D, I've added a +1 octave version, it was definitely an octave lower than the rest, thanks.


----------



## liquidlino (Jan 7, 2023)

AceAudioHQ said:


> I think it's too much a matter of taste and what you're going for, I don't think there is a one 'good bass sound' in synth since they can make so many different sounds anyways. I like these kinds of basses
> 
> View attachment anabass.mp3


That does sound lovely - really beautiful unison - is that Monark? Hmm, that's on sale and so in Ana2... maybe I should download those demos too...


----------



## liquidlino (Jan 7, 2023)

AceAudioHQ said:


> I think it's too much a matter of taste and what you're going for, I don't think there is a one 'good bass sound' in synth since they can make so many different sounds anyways. I like these kinds of basses
> 
> View attachment anabass.mp3


Here's Thorn with cutoff more open, little bit of resonance, and trance delay... gets fairly close to the monark, but not quite... although that probably speaks more to my sound design skills than the synth to be fair...

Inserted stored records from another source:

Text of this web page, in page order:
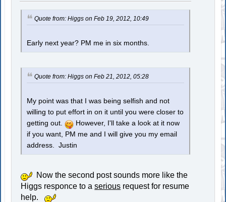
Quote from: Higgs on Feb 19, 2012, 10:49
Early next year? PM me in six months.
Quote from: Higgs on Feb 21, 2012, 05:28
My point was that I was being selfish and not
willing to put effort in on it until you were closer to
getting out.
However, I'll take a look at it now
if you want, PM me and I will give you my email
address. Justin
Now the second post sounds more like the
Higgs responce to aserious request for resume
help.
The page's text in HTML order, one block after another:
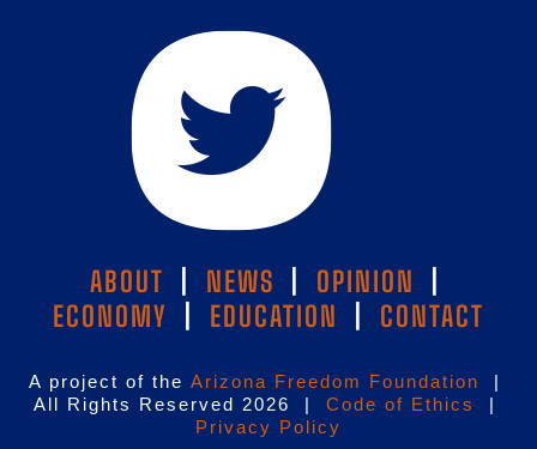
ABOUT NEWS OPINION
ECONOMY
EDUCATION CONTACT
A project of the Arizona Freedom Foundation
|
All Rights Reserved 2026 | Code of Ethics
|
Privacy Policy
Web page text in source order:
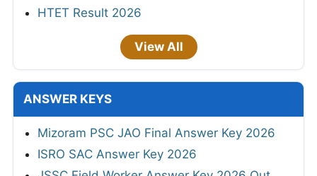
HTET Result 2026
View All
ANSWER KEYS
Mizoram PSC JAO Final Answer Key 2026
ISRO SAC Answer Key 2026
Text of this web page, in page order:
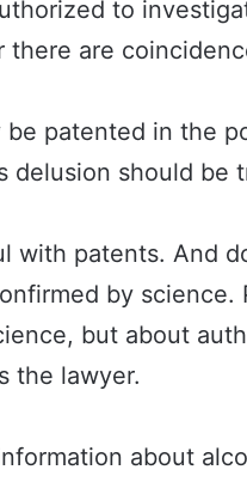
to
are
patented in the
delusion should be
with patents. And
by science.
but about
the lawyer.
about
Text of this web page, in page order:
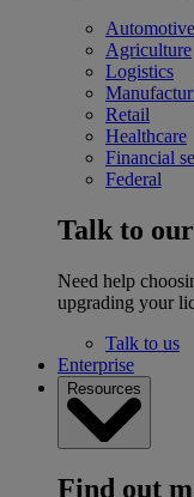
Automotive
Agriculture
Logistics
Retail
Healthcare
Financial
Federal
Talk to
Need help
upgrading your
Talk to us
Enterprise
Resources
Find out

View attachment 2023-01-08 Synth Comparison.2023-01-08 08_57_21 Thorn Cutoff open.mp3


----------



## AceAudioHQ (Jan 7, 2023)

liquidlino said:


> That does sound lovely - really beautiful unison - is that Monark? Hmm, that's on sale and so in Ana2... maybe I should download those demos too...


That's Ana 2 with a preset from a synthwave pack


----------



## Soundbed (Jan 7, 2023)

liquidlino said:


> D, I've added a +1 octave version, it was definitely an octave lower than the rest, thanks.

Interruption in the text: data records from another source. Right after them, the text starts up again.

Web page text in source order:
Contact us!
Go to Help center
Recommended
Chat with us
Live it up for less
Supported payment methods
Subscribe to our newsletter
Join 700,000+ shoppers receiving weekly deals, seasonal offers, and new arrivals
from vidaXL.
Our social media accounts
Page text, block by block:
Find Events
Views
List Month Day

The programming is still so different (for me).

This seems like a test of different ways to make patches for a synth versus the synths themselves.

I mean, if they each were using a sawtooth and the same filter with similar settings that could be a test I could understand more.

Here's an example I put together using Serum and a brand new synth I just bought that starts with the letter Z.

I tried to make the 2nd one sound like the first one, and didn't get very close ... but here is the amount of similarities I'd expect to hear in order to start listening to the character of two synths (not this exact example but on this level of near same-ness).

View attachment synth filters.mp3


Where are our preset programmers to weigh in? Am I off-base derailing the poll like this?


----------



## Soundbed (Jan 7, 2023)

@Pier ?


Soundbed said:


> Am I off-base derailing the poll like this?


----------



## Soundbed (Jan 7, 2023)

Here's a comparison that starts with the inits of 4 wavetable synths (for example)... just the minute or so after where I've started ... of course there's lots of features to compare but this gets to the root of a sound more than all the stuff that gets programmed later... I don't know. Maybe I'm on the wrong track.


----------



## Mike Greene (Jan 7, 2023)

liquidlino said:


> Deleted


I think we've been through this before, where I've explained to you that it's not cool to delete posts like this? It's not fair to everyone else for their posts to be made worthless and without context, especially in a situation like this where two members took the extra effort to post audio examples to help answer *your* question.

If you're going to post something, you need to own it. Otherwise don't post. After looking through your history and seeing literally hundreds of deleted posts, this is your last warning on this.


----------